The study, the first to examine the possible health benefits of owning a pet among people with HIV or AIDS, is one of the largest scientific studies to examine the health benefits of owning pets.

Surveying more than 1,800 gay and bisexual men, researchers found that men with AIDS who had close attachments with pets were significantly less likely to suffer from depression than men with AIDS who did not have a pet companion.

"Pet ownership among men who have AIDS provides a certain level of companionship that helps them cope better with the stresses of their lives," said psychologist Judith Siegel, a UCLA professor of public health and lead author of the report. "This is one more study that demonstrates the health benefits that owning a pet can provide."

Researchers report in the April edition of the journal AIDS Care that men who had developed AIDS were much more likely to report symptoms of depression as compared to other gay and bisexual men. Men who were HIV-positive, but did not have AIDS were no more likely to depressed than other men in the study.

While having AIDS was a risk factor for depression, owning a pet significantly reduced the chances of having symptoms of depression, Siegel said.

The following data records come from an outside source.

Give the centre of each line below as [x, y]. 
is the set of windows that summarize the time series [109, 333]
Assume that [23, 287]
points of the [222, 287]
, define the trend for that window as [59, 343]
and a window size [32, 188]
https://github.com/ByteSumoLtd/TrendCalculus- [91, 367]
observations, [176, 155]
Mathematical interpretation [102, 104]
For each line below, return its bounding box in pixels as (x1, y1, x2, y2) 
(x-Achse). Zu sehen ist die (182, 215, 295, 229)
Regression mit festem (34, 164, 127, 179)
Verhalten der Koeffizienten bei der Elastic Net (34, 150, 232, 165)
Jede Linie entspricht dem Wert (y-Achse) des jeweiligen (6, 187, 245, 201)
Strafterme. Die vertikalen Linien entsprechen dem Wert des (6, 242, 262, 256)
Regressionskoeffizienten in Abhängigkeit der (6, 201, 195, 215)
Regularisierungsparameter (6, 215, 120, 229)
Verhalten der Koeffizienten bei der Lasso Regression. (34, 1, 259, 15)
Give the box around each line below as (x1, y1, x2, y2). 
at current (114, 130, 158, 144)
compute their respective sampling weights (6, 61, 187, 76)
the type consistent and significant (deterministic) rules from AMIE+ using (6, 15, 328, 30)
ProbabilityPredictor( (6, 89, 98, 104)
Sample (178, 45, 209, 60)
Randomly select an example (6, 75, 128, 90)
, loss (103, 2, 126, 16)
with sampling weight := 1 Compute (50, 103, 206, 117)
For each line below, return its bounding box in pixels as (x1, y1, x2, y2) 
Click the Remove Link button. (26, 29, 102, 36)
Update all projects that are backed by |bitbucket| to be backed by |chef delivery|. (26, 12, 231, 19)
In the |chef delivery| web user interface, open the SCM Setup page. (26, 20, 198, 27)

Men with AIDS who did not own a pet were about three times more likely to report symptoms of depression than men who did not have AIDS. But men with AIDS who had pets were only about 50 percent more likely to report symptoms of depression, as compared to men in the study who did not have AIDS.

"The benefit is especially pronounced when people are strongly attached to their pets," Siegel said.

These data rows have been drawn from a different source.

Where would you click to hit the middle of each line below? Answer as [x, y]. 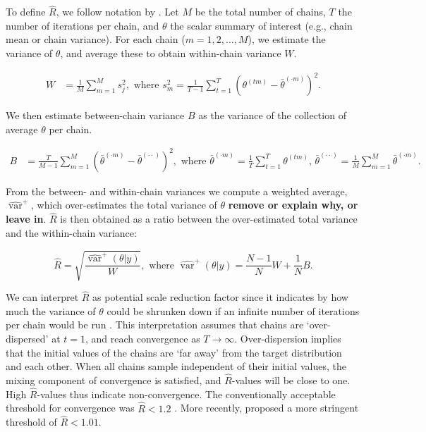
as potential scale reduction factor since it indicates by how [220, 297]
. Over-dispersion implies [288, 338]
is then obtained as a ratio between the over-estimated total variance [209, 219]
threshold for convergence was [70, 408]
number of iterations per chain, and [83, 25]
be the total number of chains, [260, 12]
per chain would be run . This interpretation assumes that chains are [155, 325]
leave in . [26, 219]

Previous studies by Siegel and other researchers have shown that pet ownership may offer many health benefits. For example, pet ownership decreases visits for medical care among the elderly, increases longevity among heart attack survivors, and is associated with improved health status among persons with disabilities.

"The phenomenon cannot be explained simply by the extra exercise one gets walking their dog -- the emotional bond between the animal and the owner adds something more," said Siegel. "Pet ownership is not necessarily a substitute for human support, but it's another way to express and receive love."

While the UCLA study found that most AIDS patients were aware of the possibility that pets could increase exposure to opportunistic infections, few had spoken to their physicians about the issue. Other research has identified the feces of cats and birds as potential sources of infections that could be hazardous to people with impaired immunity.

"If people adopt safe pet handling practices -- which include wearing gloves when cleaning a litter box or cage -- the risk of infection is low and appears to be outweighed by the personal benefits of pet ownership," Siegel said.

The men in the study are participants in the Multicenter AIDS Cohort Study, a long-term study of the natural history of the AIDS epidemic. The men lived in Baltimore, Chicago and Los Angeles.

Other authors of the study are Roger Detels of the UCLA School of Public Health, Frederick Angulo of the federal Centers for Disease Control and Prevention, Jerry Wesch of the Northwestern University School of Medicine, and Anna Mullen of the Johns Hopkins School of Hygiene and Public Health. Funding for the study was provided by the National Institute of Allergy and Infectious Diseases, the National Cancer Institute, and the Agency for Health Care Policy and Research.